Haemophilus influenzae is an important respiratory tract pathogen responsible for a variety of infections in humans. Encapsulated H. influenzae belongs to one of six serotypes (a-f), of which type b is the most virulent one causing serious and sometimes life-threatening diseases (e.g., epiglottitis, septicaemia and meningitis). In contrast, non-typeable H. influenzae (NTHi) accounts for the majority of local and upper and lower respiratory tract infections.



The pathogenesis of many microorganisms relies on the capacity of pathogens to avoid, resist or neutralise the host defence including the complement system.

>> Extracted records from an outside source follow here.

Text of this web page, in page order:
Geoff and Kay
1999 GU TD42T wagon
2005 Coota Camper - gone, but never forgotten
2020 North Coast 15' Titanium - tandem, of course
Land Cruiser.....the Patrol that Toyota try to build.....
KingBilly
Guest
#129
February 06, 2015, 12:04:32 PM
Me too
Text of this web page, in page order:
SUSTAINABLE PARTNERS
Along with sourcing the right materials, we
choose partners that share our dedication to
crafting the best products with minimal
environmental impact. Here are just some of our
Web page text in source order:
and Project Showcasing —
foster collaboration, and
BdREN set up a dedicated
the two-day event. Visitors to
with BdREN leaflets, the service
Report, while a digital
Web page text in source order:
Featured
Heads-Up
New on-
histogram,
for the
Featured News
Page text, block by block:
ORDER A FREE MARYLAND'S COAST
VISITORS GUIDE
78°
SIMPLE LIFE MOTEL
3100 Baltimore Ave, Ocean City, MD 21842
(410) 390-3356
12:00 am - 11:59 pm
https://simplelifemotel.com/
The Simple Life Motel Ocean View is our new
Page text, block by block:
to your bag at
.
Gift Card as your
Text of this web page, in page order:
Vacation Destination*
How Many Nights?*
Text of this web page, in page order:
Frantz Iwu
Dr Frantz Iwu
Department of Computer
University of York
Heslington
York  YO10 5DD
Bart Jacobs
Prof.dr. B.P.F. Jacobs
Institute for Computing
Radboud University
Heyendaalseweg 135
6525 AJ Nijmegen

We demonstrate that H. influenzae interferes with both the classical/lectin and alternative pathways of the complement system. NTHi binds C4BP, the inhibitor of the classical pathway, and the majority of the H. influenzae tested bound factor H, the inhibitor of the alternative pathway. Importantly, the capacity to bind C4BP and factor H appears to render the bacteria more resistant to serum mediated killing. Furthermore, both C4BP and factor H bound to the surface of H. influenzae retains its cofactor activity as determined by analysis of C4b and/or C3b degradation.



In addition to interacting with the classical/lectin and alternative pathways, we demonstrate that Haemophilus surface fibrils (Hsf), which is expressed by encapsulated H. influenzae, binds vitronectin, a regulator of the terminal pathway of the complement system.

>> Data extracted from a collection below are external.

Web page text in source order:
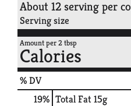
About 12 serving per
Serving size
Amount per 2 tbsp
Calories
% DV
19% Total Fat15g
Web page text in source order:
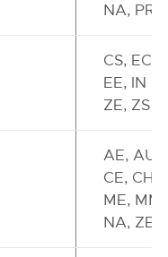
NA, PR
CS, EC ,
EE, IN ,
ZE, ZS
AE, AU,
CE, CH,
ME, MM,
NA, ZE
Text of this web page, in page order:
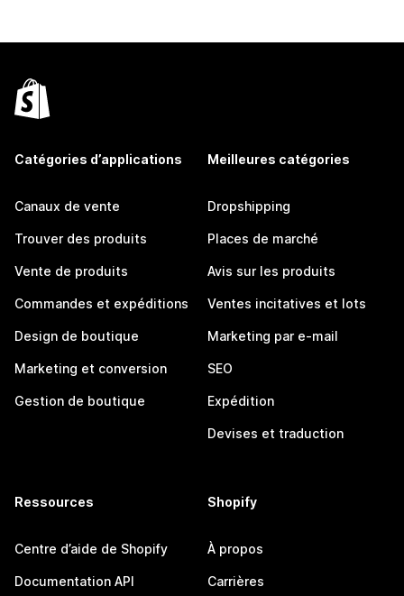
Catégories d’applications
Canaux de vente
Trouver des produits
Vente de produits
Commandes et expéditions
Design de boutique
Marketing et conversion
Gestion de boutique
Meilleures catégories
Dropshipping
Places de marché
Avis sur les produits
Ventes incitatives et lots
Marketing par e-mail
SEO
Expédition
Devises et traduction
Ressources
Centre d’aide de Shopify
Documentation API
Shopify
À propos
Carrières
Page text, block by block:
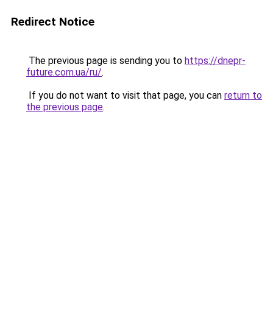
Redirect Notice
The previous page is sending you to https://dnepr-
future.com.ua/ru/.
If you do not want to visit that page, you can return to
the previous page.
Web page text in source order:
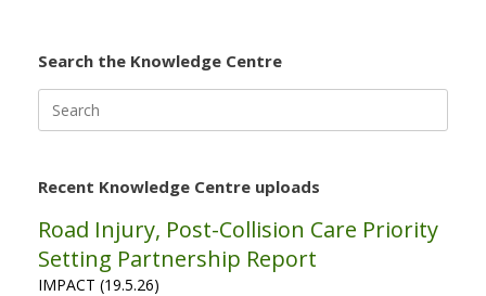
Search the Knowledge Centre
for:
Recent Knowledge Centre uploads
Road Injury, Post-Collision Care Priority
Setting Partnership Report
IMPACT (19.5.26)
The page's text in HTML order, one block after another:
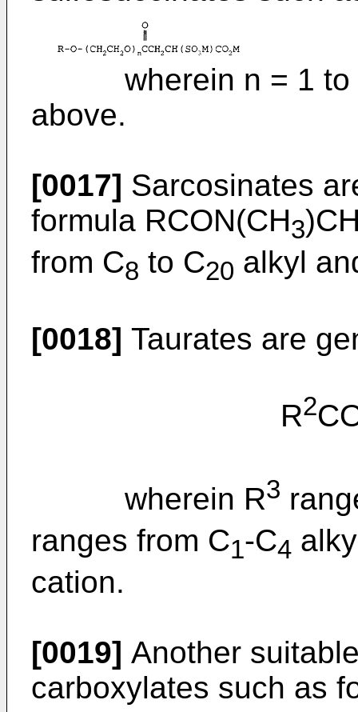
wherein n = 1 to
above.
[0017] Sarcosinates
formula RCON(CH3
from C8 to C20 alkyl
[0018] Taurates are
R2
wherein R3
ranges from C1-C4
cation.
[0019] Another
carboxylates such as
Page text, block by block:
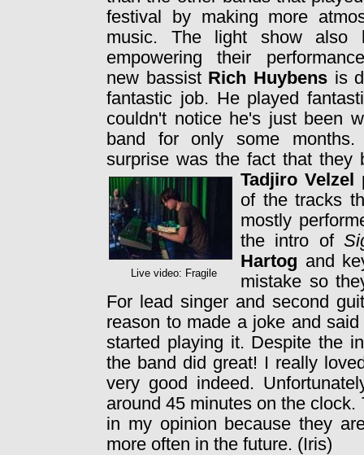
festival by making more
music. The light show also
empowering their
new bassist Rich Huybens is
fantastic job. He played
couldn't notice he's just been
band for only some
surprise was the fact that they
Tadjiro Velzel
Live video: Fragile
of the tracks
mostly
the intro of
Hartog and
mistake so
For lead singer and second
reason to made a joke and
started playing it. Despite the
the band did great! I really
very good indeed.
around 45 minutes on the
in my opinion because they
more often in the future. (Iris)
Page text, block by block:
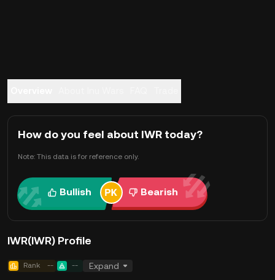
How do you feel about IWR today?
Note: This data is for reference only.
Bullish Bearish
IWR(IWR) Profile
Rank -- -- Expand
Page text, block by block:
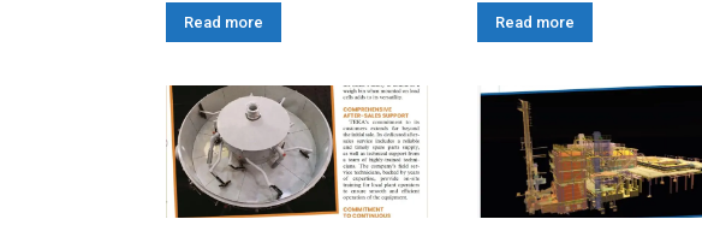
Read more Read more
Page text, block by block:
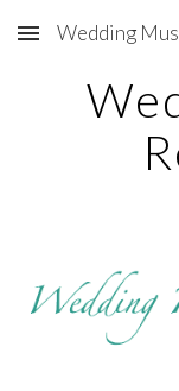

Mapping of the membrane bound Hsf with gold-labelled specific antibodies in transmission electron microscopy (TEM) revealed a double-folded 100 nm long fibrillar structure. Using a series of mutants, we showed that when the C-terminal translocator domain was inactivated, Hsf was not translocated to the bacterial surface. Interestingly, we also show that outer membrane vesicles (OMV) secreted by the bacteria carry Hsf, and that Hsf is secreted into the extracellular milieu.



IgD-binding is another important feature of encapsulated H. influenzae type b. By using a series of different IgD chimeric proteins, the site on the IgD molecule responsible for the interaction with H. influenzae was characterised. The binding site was localised to the CH1 region of IgD.



In summary, H. influenzae binds C4BP, factor H and vitronectin, which are regulators of the complement system. The interaction between H. influenzae and these regulators protects the bacteria and makes them more resistant to the bactericidal activity of human serum. Finally, H. influenzae type b binds human IgD.